— Instructions to follow —
Produce an exact copy of the lines from the line containing "primitives, standard library, and" through the last line of the entries below, and only those lines.

— Material provided —
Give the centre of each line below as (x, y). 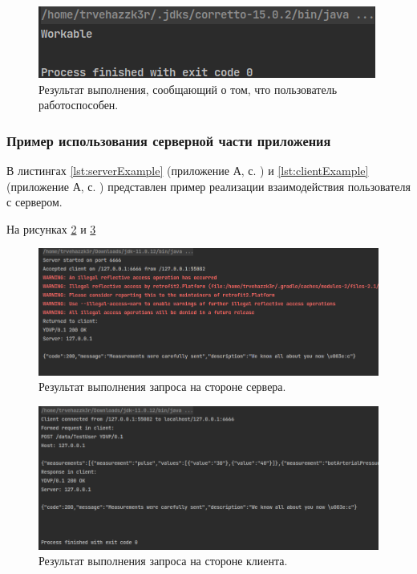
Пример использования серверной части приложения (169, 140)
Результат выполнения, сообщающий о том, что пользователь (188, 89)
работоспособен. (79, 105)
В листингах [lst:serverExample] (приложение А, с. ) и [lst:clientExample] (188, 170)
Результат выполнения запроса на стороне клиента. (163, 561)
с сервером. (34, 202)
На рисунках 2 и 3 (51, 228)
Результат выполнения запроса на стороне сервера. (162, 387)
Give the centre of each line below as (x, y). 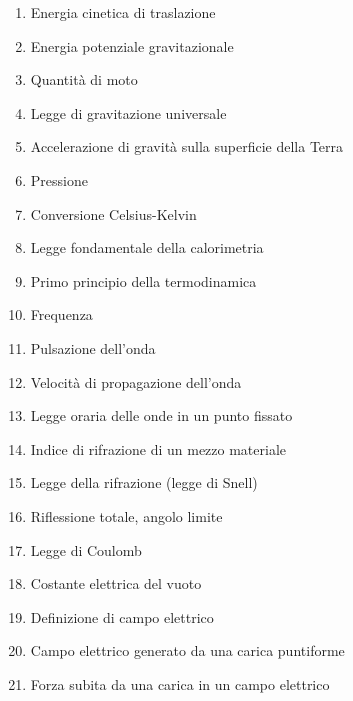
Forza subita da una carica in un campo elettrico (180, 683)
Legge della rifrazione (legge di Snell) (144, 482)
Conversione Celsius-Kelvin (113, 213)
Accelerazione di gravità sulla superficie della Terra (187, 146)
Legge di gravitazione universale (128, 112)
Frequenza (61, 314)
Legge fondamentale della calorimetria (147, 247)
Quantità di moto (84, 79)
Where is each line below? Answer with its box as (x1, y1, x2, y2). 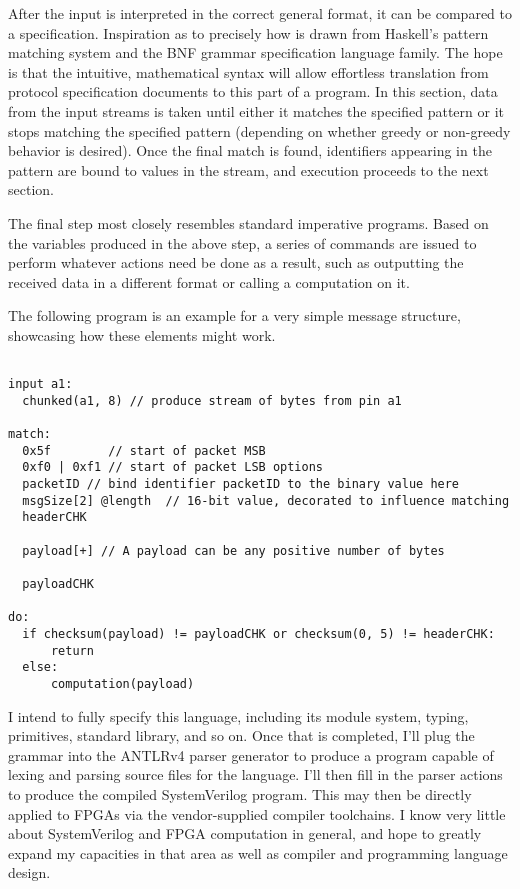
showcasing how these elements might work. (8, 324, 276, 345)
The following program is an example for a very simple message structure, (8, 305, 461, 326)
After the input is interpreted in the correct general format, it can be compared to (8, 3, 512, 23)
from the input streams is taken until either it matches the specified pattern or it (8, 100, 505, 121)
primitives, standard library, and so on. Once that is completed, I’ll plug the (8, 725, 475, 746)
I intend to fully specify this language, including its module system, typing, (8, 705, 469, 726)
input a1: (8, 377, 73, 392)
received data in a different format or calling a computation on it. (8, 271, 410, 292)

— Solution to this exercise —
primitives, standard library, and so on. Once that is completed, I’ll plug the (8, 725, 475, 746)
I intend to fully specify this language, including its module system, typing, (8, 705, 469, 726)
input a1: (8, 377, 73, 392)
received data in a different format or calling a computation on it. (8, 271, 410, 292)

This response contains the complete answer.